Incredibly funny of you to fucking put a jojo reference in you saying about how awful kokichi is, Dio is worse, I am shipping you with the anon who won't stop calling Kaito a rapist on one of my other blogs. Anyways he's a kiddo in a killing game with a murder total of like 2, he did bad things but, like, saying he's the worst character in all of fiction when making a jojo reference is fucking wild, Dio is right there!! Literally kicking dogs!!!!! Kokichi doesn't kick dogs and is thus an inherently better person
"Have you ever heard of a torture called scaphism? Here's the lovely description: "The king decreed that Mithridates should be put to death in boats; which execution is after the following manner: Taking two boats framed exactly to fit and answer each other, they lie down in one of them the malefactor that suffers, upon his back; then, covering it with the other, and so setting them together that the head, hands, and feet of him are left outside, and the rest of his body lies shut up within, they"

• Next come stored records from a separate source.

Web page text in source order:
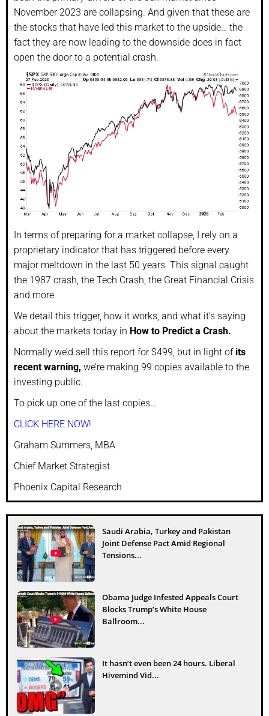
November 2023 are collapsing. And given that these are
the stocks that have led this market to the upside… the
fact they are now leading to the downside does in fact
open the door to a potential crash.
In terms of preparing for a market collapse, I rely on a
proprietary indicator that has triggered before every
major meltdown in the last 50 years. This signal caught
the 1987 crash, the Tech Crash, the Great Financial Crisis
and more.
We detail this trigger, how it works, and what it’s saying
about the markets today in How to Predict a Crash.
Normally we’d sell this report for $499, but in light of its
recent warning, we’re making 99 copies available to the
investing public.
To pick up one of the last copies…
CLICK HERE NOW!
Graham Summers, MBA
Chief Market Strategist
Phoenix Capital Research
Saudi Arabia, Turkey and Pakistan
Joint Defense Pact Amid Regional
Tensions...
Obama Judge Infested Appeals Court
Blocks Trump’s White House
Ballroom...
It hasn’t even been 24 hours. Liberal
Hivemind Vid...
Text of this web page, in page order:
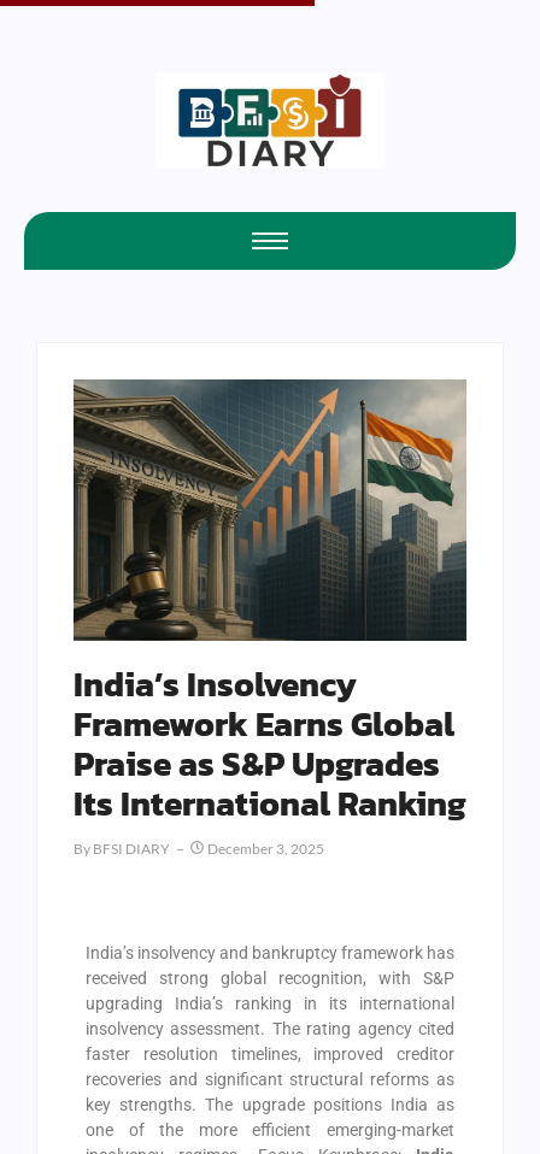
India’s Insolvency
Framework Earns Global
Praise as S&P Upgrades
Its International Ranking
By BFSI DIARY December 3, 2025
India’s insolvency and bankruptcy framework has
received strong global recognition, with S&P
upgrading India’s ranking in its international
insolvency assessment. The rating agency cited
faster resolution timelines, improved creditor
recoveries and significant structural reforms as
key strengths. The upgrade positions India as
one of the more efficient emerging-market
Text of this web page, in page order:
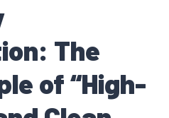
The
of “High-
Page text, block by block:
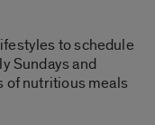
to schedule
Sundays and
of nutritious meals
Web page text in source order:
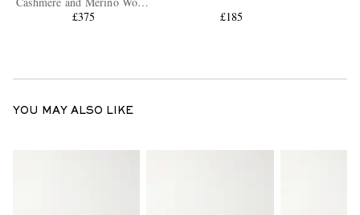
Blend Zip-Up Cardigan
£375
£185
YOU MAY ALSO LIKE
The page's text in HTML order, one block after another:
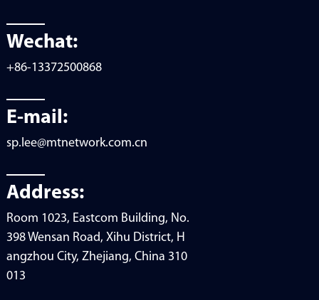
Wechat:
+86-13372500868
E-mail:
sp.lee@mtnetwork.com.cn
Address:
Room 1023, Eastcom Building, No.
398 Wensan Road, Xihu District, H
angzhou City, Zhejiang, China 310
013
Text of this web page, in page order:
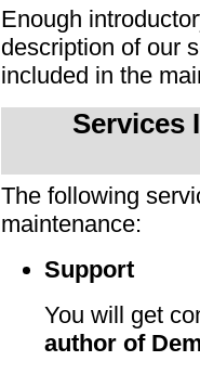
Enough
description of our
included in the
Services
The following
maintenance:
Support
You will get
author of
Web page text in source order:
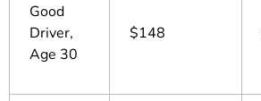
Good
Driver,
Age 30
$148
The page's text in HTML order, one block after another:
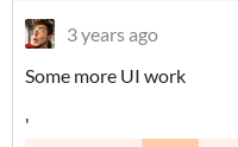
3 years ago
Some more UI work
'
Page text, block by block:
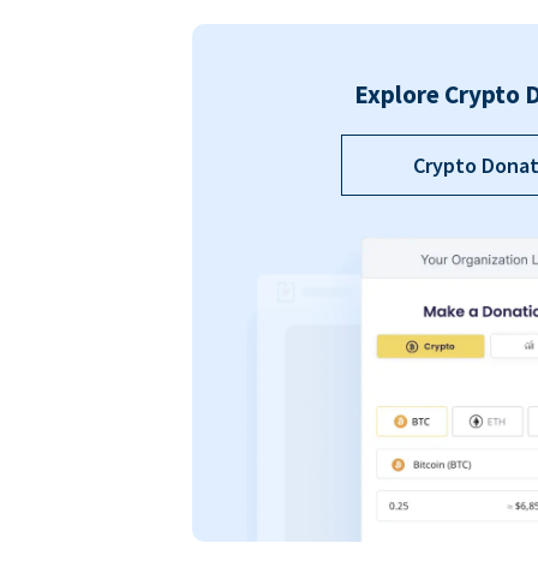
Explore Crypto
Crypto
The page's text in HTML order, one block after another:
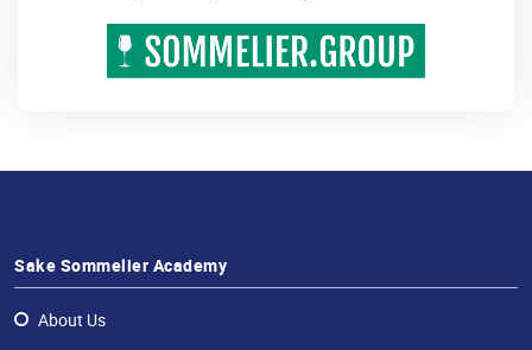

Wow you are so bad at actually explaining things within an ask, you could have summed this up in like 15 words, "its where they shut everything but your hands head and feet in a boat" get to the fucking POINT
"hey find his flesh devoured, and swarms of such noisome creatures preying upon and, as it were, growing to his inwards. In this way Mithridates, after suffering for seventeen days, at last expired." This is what you deserve. "Shou Tucker is totes a good father to Nina that loves her so so much and he TOTALLY HAD to turn her into a chimera because he had no other option" that's what you sound like. Kokichi is a worse person than fucking Junko, because at least Junko forced her classmates and"
God you took so many words to say "you should be eaten and suffer for 17 days" who caressss about the history oh my god im bored to TEARS. Also at least Kokichi's plan worked, Shou Tucker is the shittiest alchemist in the series. I'm also not even sure if this method would work, i would simple manage to get loose, i am built different mithridates.
What did this dude even do im curious now, PFF LOOKING IT UP YOU DIDN'T EVEN GET THE DETAILS RIGHT BITCH WHERE'S MY HONEY AND MILK, ITS NOT EVEN A REAL BOAT IT'S HOLLOW LOGS, there's no even real proof this torture even existed god you're bad at this you might as well shut me in an iron maiden , also the guy killed a guy i guess, I don't actually care, but anyway you wouldn't even do it right I'd be fine
"sister into a killing game BECAUSE SHE GENUINELY LOVED THEM and killing them and making them suffer was a way to bring herself as much despair as possible. Kokichi, however, is just a sadist that enjoys everyone's suffering and doesn't even feel despair when others die. Everything he does is for his own amusement, not for ANY altruistic motive. He PURPOSELY drove Gonta to despair just to see him suffer. He made him kill Miu just so he would see Gonta's despair when he's exposed and executed for"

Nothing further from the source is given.